What the task asks: When you reach the line containing "but not defined." in the records below, start copying exactly, and stop once you have copied the line containing "Template de création".

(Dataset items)
##########
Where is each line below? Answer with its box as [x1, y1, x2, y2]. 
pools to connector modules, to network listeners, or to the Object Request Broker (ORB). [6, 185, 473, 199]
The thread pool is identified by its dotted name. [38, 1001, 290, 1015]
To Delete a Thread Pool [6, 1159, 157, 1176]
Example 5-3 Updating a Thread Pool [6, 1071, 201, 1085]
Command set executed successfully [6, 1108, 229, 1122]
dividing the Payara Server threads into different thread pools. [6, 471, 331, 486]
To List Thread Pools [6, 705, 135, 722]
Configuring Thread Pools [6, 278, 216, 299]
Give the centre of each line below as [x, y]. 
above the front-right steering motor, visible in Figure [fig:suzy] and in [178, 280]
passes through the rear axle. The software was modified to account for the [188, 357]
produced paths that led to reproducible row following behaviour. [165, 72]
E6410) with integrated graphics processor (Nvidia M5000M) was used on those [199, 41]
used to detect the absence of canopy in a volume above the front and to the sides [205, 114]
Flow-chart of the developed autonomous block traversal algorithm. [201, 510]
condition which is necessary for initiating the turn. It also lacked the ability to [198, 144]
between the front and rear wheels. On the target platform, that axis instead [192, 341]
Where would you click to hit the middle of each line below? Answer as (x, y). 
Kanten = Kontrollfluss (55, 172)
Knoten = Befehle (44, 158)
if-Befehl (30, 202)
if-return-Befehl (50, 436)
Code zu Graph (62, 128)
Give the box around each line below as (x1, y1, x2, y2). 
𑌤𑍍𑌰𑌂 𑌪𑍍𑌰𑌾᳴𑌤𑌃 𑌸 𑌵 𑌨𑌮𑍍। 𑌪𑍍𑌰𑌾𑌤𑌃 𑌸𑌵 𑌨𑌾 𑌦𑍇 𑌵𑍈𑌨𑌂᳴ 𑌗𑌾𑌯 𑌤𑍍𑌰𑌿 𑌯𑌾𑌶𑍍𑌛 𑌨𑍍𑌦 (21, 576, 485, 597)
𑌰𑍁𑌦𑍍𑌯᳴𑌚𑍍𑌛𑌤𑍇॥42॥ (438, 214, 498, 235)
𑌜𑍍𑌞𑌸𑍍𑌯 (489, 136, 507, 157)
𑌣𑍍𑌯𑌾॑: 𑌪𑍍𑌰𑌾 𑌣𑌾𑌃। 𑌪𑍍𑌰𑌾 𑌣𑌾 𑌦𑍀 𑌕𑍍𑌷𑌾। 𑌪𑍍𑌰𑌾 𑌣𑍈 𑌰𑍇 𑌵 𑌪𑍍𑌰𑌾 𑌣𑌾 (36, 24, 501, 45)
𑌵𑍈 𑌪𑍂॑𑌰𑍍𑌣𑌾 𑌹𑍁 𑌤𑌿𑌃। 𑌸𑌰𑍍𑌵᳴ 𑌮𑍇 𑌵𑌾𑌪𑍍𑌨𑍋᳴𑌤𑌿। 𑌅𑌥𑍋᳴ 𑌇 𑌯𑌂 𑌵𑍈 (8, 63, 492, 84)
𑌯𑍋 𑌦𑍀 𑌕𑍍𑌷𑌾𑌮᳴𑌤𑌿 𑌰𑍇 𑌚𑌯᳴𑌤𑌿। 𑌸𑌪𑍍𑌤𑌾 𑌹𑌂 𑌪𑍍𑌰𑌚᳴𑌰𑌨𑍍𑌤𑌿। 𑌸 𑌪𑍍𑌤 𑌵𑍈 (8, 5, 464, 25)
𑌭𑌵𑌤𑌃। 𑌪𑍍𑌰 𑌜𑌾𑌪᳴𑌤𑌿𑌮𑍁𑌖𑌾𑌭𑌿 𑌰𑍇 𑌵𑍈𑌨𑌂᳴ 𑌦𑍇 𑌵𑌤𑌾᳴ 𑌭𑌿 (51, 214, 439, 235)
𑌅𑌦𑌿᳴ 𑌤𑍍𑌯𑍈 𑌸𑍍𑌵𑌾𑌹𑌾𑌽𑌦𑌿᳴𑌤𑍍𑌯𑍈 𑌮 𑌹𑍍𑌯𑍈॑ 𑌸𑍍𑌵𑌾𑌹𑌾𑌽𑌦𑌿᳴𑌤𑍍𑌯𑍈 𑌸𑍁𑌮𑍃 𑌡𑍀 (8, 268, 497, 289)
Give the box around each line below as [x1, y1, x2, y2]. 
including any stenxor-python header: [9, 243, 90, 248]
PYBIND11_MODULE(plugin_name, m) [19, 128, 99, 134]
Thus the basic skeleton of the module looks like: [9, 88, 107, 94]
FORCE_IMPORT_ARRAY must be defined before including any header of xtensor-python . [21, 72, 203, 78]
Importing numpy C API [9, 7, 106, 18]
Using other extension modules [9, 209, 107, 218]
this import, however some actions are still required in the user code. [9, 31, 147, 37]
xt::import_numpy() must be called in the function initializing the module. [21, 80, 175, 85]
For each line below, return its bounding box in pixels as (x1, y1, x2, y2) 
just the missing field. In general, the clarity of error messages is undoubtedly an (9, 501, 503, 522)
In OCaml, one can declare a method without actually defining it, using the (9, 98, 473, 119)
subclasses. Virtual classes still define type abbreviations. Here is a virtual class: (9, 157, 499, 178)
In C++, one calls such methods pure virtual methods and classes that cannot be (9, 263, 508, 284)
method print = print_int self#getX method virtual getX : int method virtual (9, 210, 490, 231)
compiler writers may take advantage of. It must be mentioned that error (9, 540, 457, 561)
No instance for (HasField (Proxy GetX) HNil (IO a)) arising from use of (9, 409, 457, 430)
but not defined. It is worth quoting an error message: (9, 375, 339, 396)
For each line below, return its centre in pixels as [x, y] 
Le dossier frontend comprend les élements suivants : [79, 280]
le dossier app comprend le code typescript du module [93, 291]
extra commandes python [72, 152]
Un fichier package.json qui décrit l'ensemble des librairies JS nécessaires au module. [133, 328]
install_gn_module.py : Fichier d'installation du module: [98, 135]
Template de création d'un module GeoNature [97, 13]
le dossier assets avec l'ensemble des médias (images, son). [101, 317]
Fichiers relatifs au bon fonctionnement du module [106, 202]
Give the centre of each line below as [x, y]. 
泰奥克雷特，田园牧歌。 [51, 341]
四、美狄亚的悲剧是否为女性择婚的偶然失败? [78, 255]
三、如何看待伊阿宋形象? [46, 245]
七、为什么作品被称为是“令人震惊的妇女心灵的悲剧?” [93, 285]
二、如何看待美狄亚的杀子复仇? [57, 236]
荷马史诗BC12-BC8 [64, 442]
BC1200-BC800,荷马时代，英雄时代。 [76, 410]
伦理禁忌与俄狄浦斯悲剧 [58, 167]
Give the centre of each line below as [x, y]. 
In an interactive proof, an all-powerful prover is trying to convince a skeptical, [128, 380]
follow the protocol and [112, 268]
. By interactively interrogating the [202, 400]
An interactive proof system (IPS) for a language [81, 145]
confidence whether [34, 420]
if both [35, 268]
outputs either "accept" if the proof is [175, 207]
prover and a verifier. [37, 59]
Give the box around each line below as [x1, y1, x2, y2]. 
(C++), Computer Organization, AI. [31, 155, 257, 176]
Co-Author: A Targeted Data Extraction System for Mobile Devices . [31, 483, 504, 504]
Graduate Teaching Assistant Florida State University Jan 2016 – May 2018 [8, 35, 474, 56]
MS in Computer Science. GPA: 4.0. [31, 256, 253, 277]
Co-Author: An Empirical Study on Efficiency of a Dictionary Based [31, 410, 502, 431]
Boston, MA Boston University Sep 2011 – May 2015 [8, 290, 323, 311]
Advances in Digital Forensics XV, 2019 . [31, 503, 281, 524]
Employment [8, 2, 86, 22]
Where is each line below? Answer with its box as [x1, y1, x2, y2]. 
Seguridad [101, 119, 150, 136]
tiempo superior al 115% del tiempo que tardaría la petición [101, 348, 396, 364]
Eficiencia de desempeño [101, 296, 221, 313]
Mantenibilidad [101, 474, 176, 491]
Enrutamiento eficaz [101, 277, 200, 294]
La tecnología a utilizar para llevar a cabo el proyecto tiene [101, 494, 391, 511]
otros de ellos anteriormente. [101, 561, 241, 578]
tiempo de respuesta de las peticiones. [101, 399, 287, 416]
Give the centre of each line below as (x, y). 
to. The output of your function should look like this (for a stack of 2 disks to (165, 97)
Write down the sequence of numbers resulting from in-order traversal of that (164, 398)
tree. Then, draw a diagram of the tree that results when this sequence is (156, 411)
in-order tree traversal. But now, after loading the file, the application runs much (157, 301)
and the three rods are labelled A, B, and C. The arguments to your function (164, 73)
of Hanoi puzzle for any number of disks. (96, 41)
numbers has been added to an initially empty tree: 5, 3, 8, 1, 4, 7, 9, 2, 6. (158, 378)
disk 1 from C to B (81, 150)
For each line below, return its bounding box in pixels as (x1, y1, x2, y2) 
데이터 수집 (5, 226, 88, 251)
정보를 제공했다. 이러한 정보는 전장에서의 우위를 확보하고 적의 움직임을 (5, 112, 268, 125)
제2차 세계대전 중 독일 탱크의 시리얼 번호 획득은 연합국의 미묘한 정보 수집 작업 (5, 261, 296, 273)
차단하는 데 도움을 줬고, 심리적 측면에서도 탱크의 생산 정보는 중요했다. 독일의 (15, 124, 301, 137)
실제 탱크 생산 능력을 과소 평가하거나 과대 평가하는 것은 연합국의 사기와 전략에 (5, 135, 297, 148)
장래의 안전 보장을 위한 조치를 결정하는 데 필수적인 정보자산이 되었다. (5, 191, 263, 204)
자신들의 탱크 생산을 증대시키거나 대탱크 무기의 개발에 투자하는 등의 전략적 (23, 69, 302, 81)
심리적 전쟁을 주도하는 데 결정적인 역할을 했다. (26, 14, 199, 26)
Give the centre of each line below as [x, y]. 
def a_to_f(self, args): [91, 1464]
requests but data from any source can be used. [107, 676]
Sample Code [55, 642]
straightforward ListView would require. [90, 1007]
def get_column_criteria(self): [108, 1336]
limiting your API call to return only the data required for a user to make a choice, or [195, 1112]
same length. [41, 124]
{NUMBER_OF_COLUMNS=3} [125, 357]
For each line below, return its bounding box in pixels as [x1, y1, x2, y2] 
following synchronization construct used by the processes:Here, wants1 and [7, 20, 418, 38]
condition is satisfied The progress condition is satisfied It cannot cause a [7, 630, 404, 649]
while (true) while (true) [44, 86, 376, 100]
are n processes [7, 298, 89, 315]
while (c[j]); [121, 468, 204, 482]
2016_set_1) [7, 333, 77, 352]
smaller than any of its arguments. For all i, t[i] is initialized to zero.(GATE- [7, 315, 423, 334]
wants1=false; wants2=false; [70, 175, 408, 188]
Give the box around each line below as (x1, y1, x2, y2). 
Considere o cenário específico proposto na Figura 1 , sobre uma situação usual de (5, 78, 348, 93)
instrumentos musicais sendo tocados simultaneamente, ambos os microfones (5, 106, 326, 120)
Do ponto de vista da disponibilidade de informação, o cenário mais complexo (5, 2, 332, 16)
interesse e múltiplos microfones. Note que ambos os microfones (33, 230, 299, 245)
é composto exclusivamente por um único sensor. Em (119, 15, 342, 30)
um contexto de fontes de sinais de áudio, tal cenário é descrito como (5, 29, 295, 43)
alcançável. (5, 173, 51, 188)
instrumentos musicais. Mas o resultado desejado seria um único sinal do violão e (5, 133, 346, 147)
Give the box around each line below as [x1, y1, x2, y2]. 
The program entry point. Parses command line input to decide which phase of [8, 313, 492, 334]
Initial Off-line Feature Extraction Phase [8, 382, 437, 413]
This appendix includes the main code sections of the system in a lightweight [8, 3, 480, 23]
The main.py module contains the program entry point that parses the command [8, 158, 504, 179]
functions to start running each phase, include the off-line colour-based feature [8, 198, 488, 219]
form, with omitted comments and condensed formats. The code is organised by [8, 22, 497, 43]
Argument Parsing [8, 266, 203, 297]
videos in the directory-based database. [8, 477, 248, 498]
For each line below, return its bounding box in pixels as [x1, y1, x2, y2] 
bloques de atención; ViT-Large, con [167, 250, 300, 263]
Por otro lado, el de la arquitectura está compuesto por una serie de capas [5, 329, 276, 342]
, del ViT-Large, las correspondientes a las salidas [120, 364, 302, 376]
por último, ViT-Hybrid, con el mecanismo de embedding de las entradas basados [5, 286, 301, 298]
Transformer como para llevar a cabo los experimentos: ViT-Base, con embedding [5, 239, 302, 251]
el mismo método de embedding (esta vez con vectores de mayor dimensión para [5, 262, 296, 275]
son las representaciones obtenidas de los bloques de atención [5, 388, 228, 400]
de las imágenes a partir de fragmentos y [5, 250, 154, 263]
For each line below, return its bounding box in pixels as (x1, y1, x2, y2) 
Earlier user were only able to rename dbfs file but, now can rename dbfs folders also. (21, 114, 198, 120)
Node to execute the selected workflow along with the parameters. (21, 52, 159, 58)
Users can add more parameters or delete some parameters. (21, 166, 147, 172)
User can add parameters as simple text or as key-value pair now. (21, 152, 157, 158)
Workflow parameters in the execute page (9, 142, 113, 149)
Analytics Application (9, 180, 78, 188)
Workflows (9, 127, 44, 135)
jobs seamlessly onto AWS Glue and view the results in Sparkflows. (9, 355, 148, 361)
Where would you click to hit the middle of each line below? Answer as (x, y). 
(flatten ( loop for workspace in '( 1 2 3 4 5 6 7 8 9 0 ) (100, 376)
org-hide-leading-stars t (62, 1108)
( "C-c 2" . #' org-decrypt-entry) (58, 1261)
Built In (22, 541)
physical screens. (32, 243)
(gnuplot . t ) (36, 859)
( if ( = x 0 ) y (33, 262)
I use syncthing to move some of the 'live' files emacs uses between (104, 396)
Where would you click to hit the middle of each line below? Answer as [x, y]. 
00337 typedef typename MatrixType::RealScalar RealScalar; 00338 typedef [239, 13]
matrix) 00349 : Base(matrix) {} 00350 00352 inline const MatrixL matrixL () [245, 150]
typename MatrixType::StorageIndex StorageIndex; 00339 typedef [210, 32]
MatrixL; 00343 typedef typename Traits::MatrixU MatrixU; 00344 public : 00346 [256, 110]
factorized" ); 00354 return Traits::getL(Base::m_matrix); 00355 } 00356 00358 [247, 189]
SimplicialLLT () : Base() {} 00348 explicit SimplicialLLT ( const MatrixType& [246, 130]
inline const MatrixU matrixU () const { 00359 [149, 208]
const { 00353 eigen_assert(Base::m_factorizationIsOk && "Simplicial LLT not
##########
Worked solution:
but not defined. It is worth quoting an error message: (9, 375, 339, 396)
For each line below, return its centre in pixels as [x, y] 
Le dossier frontend comprend les élements suivants : [79, 280]
le dossier app comprend le code typescript du module [93, 291]
extra commandes python [72, 152]
Un fichier package.json qui décrit l'ensemble des librairies JS nécessaires au module. [133, 328]
install_gn_module.py : Fichier d'installation du module: [98, 135]
Template de création d'un module GeoNature [97, 13]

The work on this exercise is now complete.